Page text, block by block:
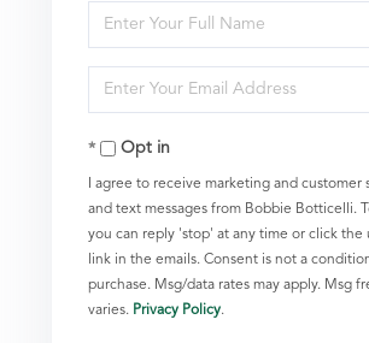
Enter
Full
Name
Enter
Your
EmailOpt in
I agree to receive marketing and customer
and text messages from Bobbie Botticelli.
you can reply 'stop' at any time or click the
link in the emails. Consent is not a
purchase. Msg/data rates may apply. Msg
varies. Privacy Policy.
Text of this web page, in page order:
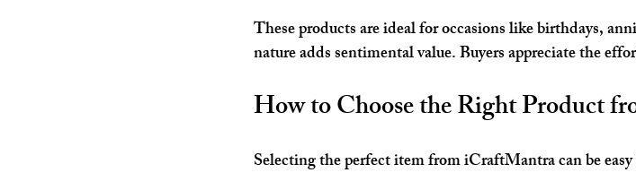
These products are ideal for occasions like birthdays,
nature adds sentimental value. Buyers appreciate the
How to Choose the Right Product
Selecting the perfect item from iCraftMantra can be
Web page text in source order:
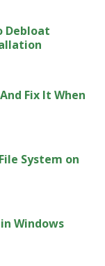
Debloat
Fix It When
System on
Windows
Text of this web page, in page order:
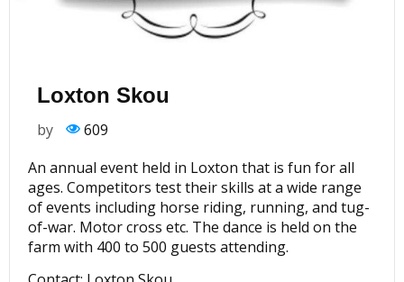
Loxton Skou
by
609
An annual event held in Loxton that is fun for all
ages. Competitors test their skills at a wide range
of events including horse riding, running, and tug-
of-war. Motor cross etc. The dance is held on the
farm with 400 to 500 guests attending.
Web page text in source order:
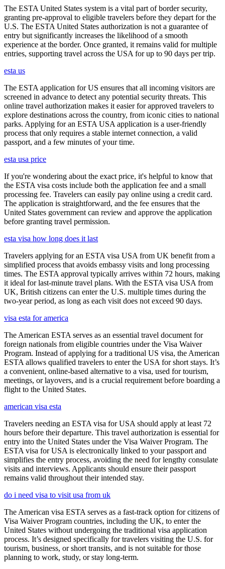
The ESTA United States system is a vital part of border security,
granting pre-approval to eligible travelers before they depart for the
U.S. The ESTA United States authorization is not a guarantee of
entry but significantly increases the likelihood of a smooth
experience at the border. Once granted, it remains valid for multiple
entries, supporting travel across the USA for up to 90 days per trip.
esta us
The ESTA application for US ensures that all incoming visitors are
screened in advance to detect any potential security threats. This
online travel authorization makes it easier for approved travelers to
explore destinations across the country, from iconic cities to national
parks. Applying for an ESTA USA application is a user-friendly
process that only requires a stable internet connection, a valid
passport, and a few minutes of your time.
esta usa price
If you're wondering about the exact price, it's helpful to know that
the ESTA visa costs include both the application fee and a small
processing fee. Travelers can easily pay online using a credit card.
The application is straightforward, and the fee ensures that the
United States government can review and approve the application
before granting travel permission.
esta visa how long does it last
Travelers applying for an ESTA visa USA from UK benefit from a
simplified process that avoids embassy visits and long processing
times. The ESTA approval typically arrives within 72 hours, making
it ideal for last-minute travel plans. With the ESTA visa USA from
UK, British citizens can enter the U.S. multiple times during the
two-year period, as long as each visit does not exceed 90 days.
visa esta for america
The American ESTA serves as an essential travel document for
foreign nationals from eligible countries under the Visa Waiver
Program. Instead of applying for a traditional US visa, the American
ESTA allows qualified travelers to enter the USA for short stays. It’s
a convenient, online-based alternative to a visa, used for tourism,
meetings, or layovers, and is a crucial requirement before boarding a
flight to the United States.
american visa esta
Travelers needing an ESTA visa for USA should apply at least 72
hours before their departure. This travel authorization is essential for
entry into the United States under the Visa Waiver Program. The
ESTA visa for USA is electronically linked to your passport and
simplifies the entry process, avoiding the need for lengthy consulate
visits and interviews. Applicants should ensure their passport
remains valid throughout their intended stay.
do i need visa to visit usa from uk
The American visa ESTA serves as a fast-track option for citizens of
Visa Waiver Program countries, including the UK, to enter the
United States without undergoing the traditional visa application
process. It’s designed specifically for travelers visiting the U.S. for
tourism, business, or short transits, and is not suitable for those
planning to work, study, or stay long-term.
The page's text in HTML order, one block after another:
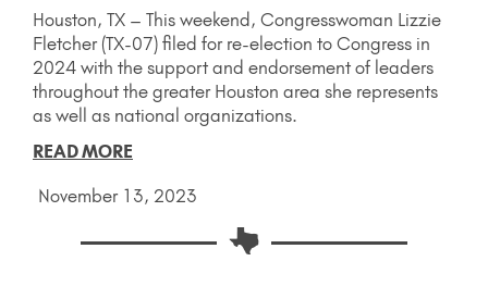
Houston, TX – This weekend, Congresswoman Lizzie
Fletcher (TX-07) filed for re-election to Congress in
2024 with the support and endorsement of leaders
throughout the greater Houston area she represents
as well as national organizations.
READ MORE
November 13, 2023
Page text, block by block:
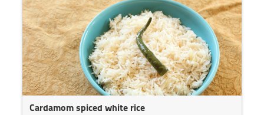
Cardamom spiced white rice
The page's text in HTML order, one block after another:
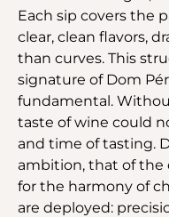
Each sip covers the
clear, clean flavors,
than curves. This
signature of Dom
fundamental.
taste of wine could
and time of tasting.
ambition, that of the
for the harmony of
are deployed:
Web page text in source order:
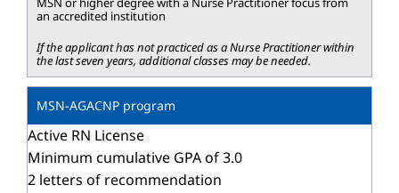
an accredited institution
If the applicant has not practiced as a Nurse Practitioner within
the last seven years, additional classes may be needed.
Active RN License
Minimum cumulative GPA of 3.0
2 letters of recommendation
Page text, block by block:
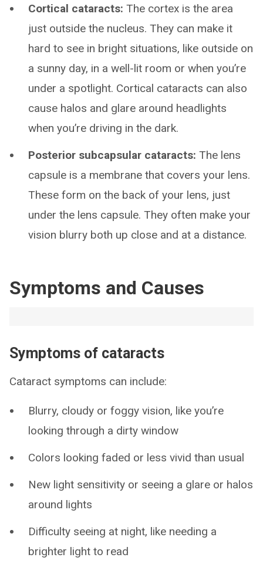
Cortical cataracts: The cortex is the area
just outside the nucleus. They can make it
hard to see in bright situations, like outside on
a sunny day, in a well-lit room or when you’re
under a spotlight. Cortical cataracts can also
cause halos and glare around headlights
when you’re driving in the dark.
Posterior subcapsular cataracts: The lens
capsule is a membrane that covers your lens.
These form on the back of your lens, just
under the lens capsule. They often make your
vision blurry both up close and at a distance.
Symptoms and Causes
Symptoms of cataracts
Cataract symptoms can include:
Blurry, cloudy or foggy vision, like you’re
looking through a dirty window
Colors looking faded or less vivid than usual
New light sensitivity or seeing a glare or halos
around lights
Difficulty seeing at night, like needing a
brighter light to read
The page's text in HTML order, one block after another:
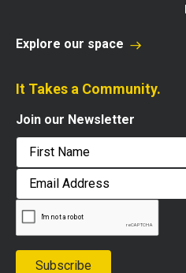
Explore our space
It Takes a Community.
Join our Newsletter
First
Email
Address
Subscribe
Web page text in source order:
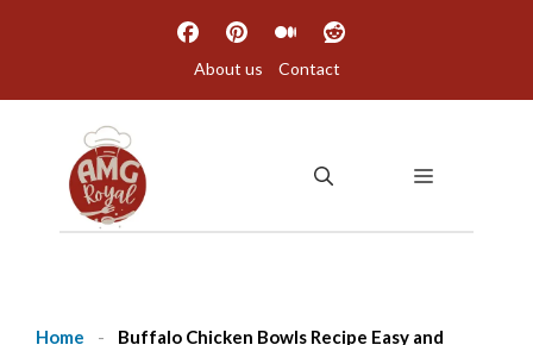
About us Contact
MENU
Home -
Buffalo Chicken Bowls Recipe Easy and
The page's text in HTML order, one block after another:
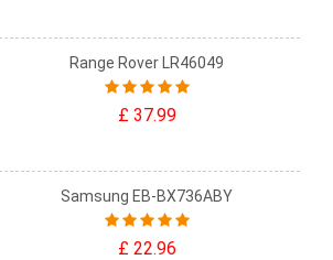
Range Rover LR46049
£ 37.99
Samsung EB-BX736ABY
£ 22.96
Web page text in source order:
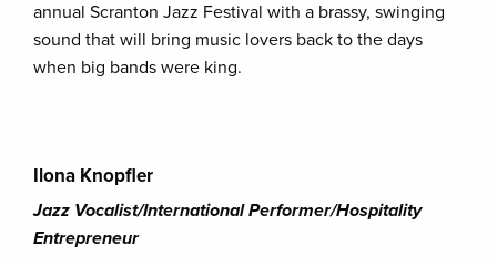
annual Scranton Jazz Festival with a brassy, swinging
sound that will bring music lovers back to the days
when big bands were king.
Ilona Knopfler
Jazz Vocalist/International Performer/Hospitality
Entrepreneur
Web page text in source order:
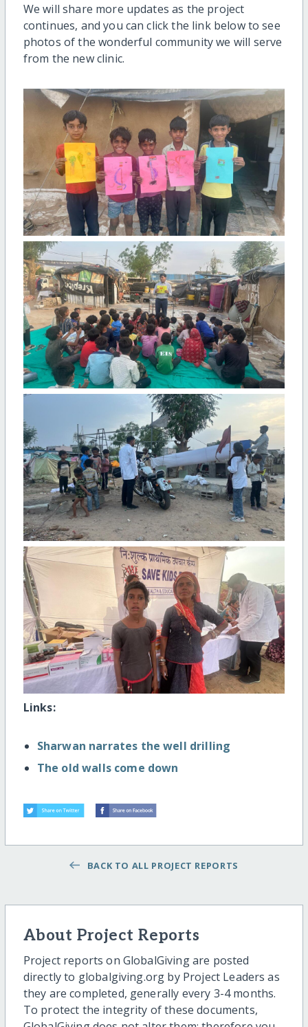
We will share more updates as the project
continues, and you can click the link below to see
photos of the wonderful community we will serve
from the new clinic.
Links:
Sharwan narrates the well drilling
The old walls come down
BACK TO ALL PROJECT REPORTS
About Project Reports
Project reports on GlobalGiving are posted
directly to globalgiving.org by Project Leaders as
they are completed, generally every 3-4 months.
To protect the integrity of these documents,
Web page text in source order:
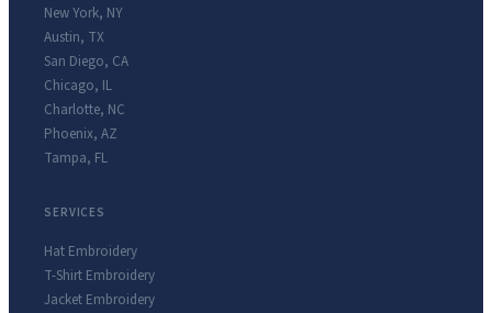
New York, NY
Austin, TX
San Diego, CA
Chicago, IL
Charlotte, NC
Phoenix, AZ
Tampa, FL
SERVICES
Hat Embroidery
T-Shirt Embroidery
Jacket Embroidery
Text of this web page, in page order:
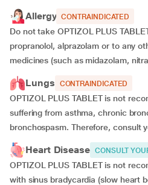
Allergy CONTRAINDICATED
Do not take OPTIZOL PLUS
propranolol, alprazolam or to any
medicines (such as midazolam,
Lungs CONTRAINDICATED
OPTIZOL PLUS TABLET is not
suffering from asthma, chronic
bronchospasm. Therefore, consult
Heart Disease CONSULT
OPTIZOL PLUS TABLET is not
with sinus bradycardia (slow heart

:: Work task ::
Retype the lines above exactly, no pictures.

:: Expected answer ::
Page text, block by block:
Enter
Full
Name
Enter
Your
EmailOpt in
I agree to receive marketing and customer
and text messages from Bobbie Botticelli.
you can reply 'stop' at any time or click the
link in the emails. Consent is not a
purchase. Msg/data rates may apply. Msg
varies. Privacy Policy.
Text of this web page, in page order:
These products are ideal for occasions like birthdays,
nature adds sentimental value. Buyers appreciate the
How to Choose the Right Product
Selecting the perfect item from iCraftMantra can be
Web page text in source order:
Debloat
Fix It When
System on
Windows
Text of this web page, in page order:
Loxton Skou
by
609
An annual event held in Loxton that is fun for all
ages. Competitors test their skills at a wide range
of events including horse riding, running, and tug-
of-war. Motor cross etc. The dance is held on the
farm with 400 to 500 guests attending.
Web page text in source order:
The ESTA United States system is a vital part of border security,
granting pre-approval to eligible travelers before they depart for the
U.S. The ESTA United States authorization is not a guarantee of
entry but significantly increases the likelihood of a smooth
experience at the border. Once granted, it remains valid for multiple
entries, supporting travel across the USA for up to 90 days per trip.
esta us
The ESTA application for US ensures that all incoming visitors are
screened in advance to detect any potential security threats. This
online travel authorization makes it easier for approved travelers to
explore destinations across the country, from iconic cities to national
parks. Applying for an ESTA USA application is a user-friendly
process that only requires a stable internet connection, a valid
passport, and a few minutes of your time.
esta usa price
If you're wondering about the exact price, it's helpful to know that
the ESTA visa costs include both the application fee and a small
processing fee. Travelers can easily pay online using a credit card.
The application is straightforward, and the fee ensures that the
United States government can review and approve the application
before granting travel permission.
esta visa how long does it last
Travelers applying for an ESTA visa USA from UK benefit from a
simplified process that avoids embassy visits and long processing
times. The ESTA approval typically arrives within 72 hours, making
it ideal for last-minute travel plans. With the ESTA visa USA from
UK, British citizens can enter the U.S. multiple times during the
two-year period, as long as each visit does not exceed 90 days.
visa esta for america
The American ESTA serves as an essential travel document for
foreign nationals from eligible countries under the Visa Waiver
Program. Instead of applying for a traditional US visa, the American
ESTA allows qualified travelers to enter the USA for short stays. It’s
a convenient, online-based alternative to a visa, used for tourism,
meetings, or layovers, and is a crucial requirement before boarding a
flight to the United States.
american visa esta
Travelers needing an ESTA visa for USA should apply at least 72
hours before their departure. This travel authorization is essential for
entry into the United States under the Visa Waiver Program. The
ESTA visa for USA is electronically linked to your passport and
simplifies the entry process, avoiding the need for lengthy consulate
visits and interviews. Applicants should ensure their passport
remains valid throughout their intended stay.
do i need visa to visit usa from uk
The American visa ESTA serves as a fast-track option for citizens of
Visa Waiver Program countries, including the UK, to enter the
United States without undergoing the traditional visa application
process. It’s designed specifically for travelers visiting the U.S. for
tourism, business, or short transits, and is not suitable for those
planning to work, study, or stay long-term.
The page's text in HTML order, one block after another:
Houston, TX – This weekend, Congresswoman Lizzie
Fletcher (TX-07) filed for re-election to Congress in
2024 with the support and endorsement of leaders
throughout the greater Houston area she represents
as well as national organizations.
READ MORE
November 13, 2023
Page text, block by block:
Cardamom spiced white rice
The page's text in HTML order, one block after another:
Each sip covers the
clear, clean flavors,
than curves. This
signature of Dom
fundamental.
taste of wine could
and time of tasting.
ambition, that of the
for the harmony of
are deployed:
Web page text in source order:
an accredited institution
If the applicant has not practiced as a Nurse Practitioner within
the last seven years, additional classes may be needed.
Active RN License
Minimum cumulative GPA of 3.0
2 letters of recommendation
Page text, block by block:
Cortical cataracts: The cortex is the area
just outside the nucleus. They can make it
hard to see in bright situations, like outside on
a sunny day, in a well-lit room or when you’re
under a spotlight. Cortical cataracts can also
cause halos and glare around headlights
when you’re driving in the dark.
Posterior subcapsular cataracts: The lens
capsule is a membrane that covers your lens.
These form on the back of your lens, just
under the lens capsule. They often make your
vision blurry both up close and at a distance.
Symptoms and Causes
Symptoms of cataracts
Cataract symptoms can include:
Blurry, cloudy or foggy vision, like you’re
looking through a dirty window
Colors looking faded or less vivid than usual
New light sensitivity or seeing a glare or halos
around lights
Difficulty seeing at night, like needing a
brighter light to read
The page's text in HTML order, one block after another:
Explore our space
It Takes a Community.
Join our Newsletter
First
Email
Address
Subscribe
Web page text in source order:
About us Contact
MENU
Home -
Buffalo Chicken Bowls Recipe Easy and
The page's text in HTML order, one block after another:
Range Rover LR46049
£ 37.99
Samsung EB-BX736ABY
£ 22.96
Web page text in source order:
annual Scranton Jazz Festival with a brassy, swinging
sound that will bring music lovers back to the days
when big bands were king.
Ilona Knopfler
Jazz Vocalist/International Performer/Hospitality
Entrepreneur
Web page text in source order:
We will share more updates as the project
continues, and you can click the link below to see
photos of the wonderful community we will serve
from the new clinic.
Links:
Sharwan narrates the well drilling
The old walls come down
BACK TO ALL PROJECT REPORTS
About Project Reports
Project reports on GlobalGiving are posted
directly to globalgiving.org by Project Leaders as
they are completed, generally every 3-4 months.
To protect the integrity of these documents,
Web page text in source order:
New York, NY
Austin, TX
San Diego, CA
Chicago, IL
Charlotte, NC
Phoenix, AZ
Tampa, FL
SERVICES
Hat Embroidery
T-Shirt Embroidery
Jacket Embroidery
Text of this web page, in page order:
Allergy CONTRAINDICATED
Do not take OPTIZOL PLUS
propranolol, alprazolam or to any
medicines (such as midazolam,
Lungs CONTRAINDICATED
OPTIZOL PLUS TABLET is not
suffering from asthma, chronic
bronchospasm. Therefore, consult
Heart Disease CONSULT
OPTIZOL PLUS TABLET is not
with sinus bradycardia (slow heart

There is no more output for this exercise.